_WORK REQUEST:_ All lines ahead of the one containing "ruled that enactment of amendments to the AAA" are to be left out; that line and each one after it, through the end of the records below, are to be duplicated exactly.

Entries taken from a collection
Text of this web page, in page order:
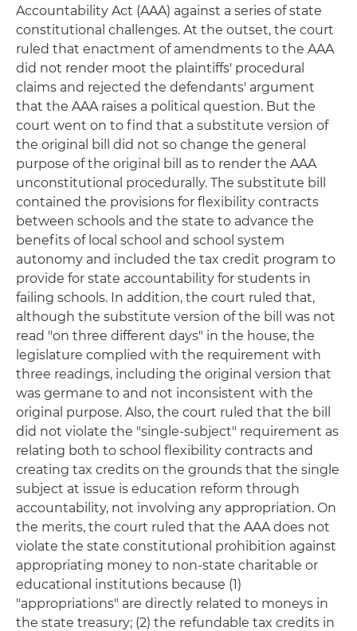
Accountability Act (AAA) against a series of state
constitutional challenges. At the outset, the court
ruled that enactment of amendments to the AAA
did not render moot the plaintiffs' procedural
claims and rejected the defendants' argument
that the AAA raises a political question. But the
court went on to find that a substitute version of
the original bill did not so change the general
purpose of the original bill as to render the AAA
unconstitutional procedurally. The substitute bill
contained the provisions for flexibility contracts
between schools and the state to advance the
benefits of local school and school system
autonomy and included the tax credit program to
provide for state accountability for students in
failing schools. In addition, the court ruled that,
although the substitute version of the bill was not
read "on three different days" in the house, the
legislature complied with the requirement with
three readings, including the original version that
was germane to and not inconsistent with the
original purpose. Also, the court ruled that the bill
did not violate the "single-subject" requirement as
relating both to school flexibility contracts and
creating tax credits on the grounds that the single
subject at issue is education reform through
accountability, not involving any appropriation. On
the merits, the court ruled that the AAA does not
violate the state constitutional prohibition against
appropriating money to non-state charitable or
educational institutions because (1)
"appropriations" are directly related to moneys in
the state treasury; (2) the refundable tax credits in

_EXERCISE SOLUTION:_
ruled that enactment of amendments to the AAA
did not render moot the plaintiffs' procedural
claims and rejected the defendants' argument
that the AAA raises a political question. But the
court went on to find that a substitute version of
the original bill did not so change the general
purpose of the original bill as to render the AAA
unconstitutional procedurally. The substitute bill
contained the provisions for flexibility contracts
between schools and the state to advance the
benefits of local school and school system
autonomy and included the tax credit program to
provide for state accountability for students in
failing schools. In addition, the court ruled that,
although the substitute version of the bill was not
read "on three different days" in the house, the
legislature complied with the requirement with
three readings, including the original version that
was germane to and not inconsistent with the
original purpose. Also, the court ruled that the bill
did not violate the "single-subject" requirement as
relating both to school flexibility contracts and
creating tax credits on the grounds that the single
subject at issue is education reform through
accountability, not involving any appropriation. On
the merits, the court ruled that the AAA does not
violate the state constitutional prohibition against
appropriating money to non-state charitable or
educational institutions because (1)
"appropriations" are directly related to moneys in
the state treasury; (2) the refundable tax credits in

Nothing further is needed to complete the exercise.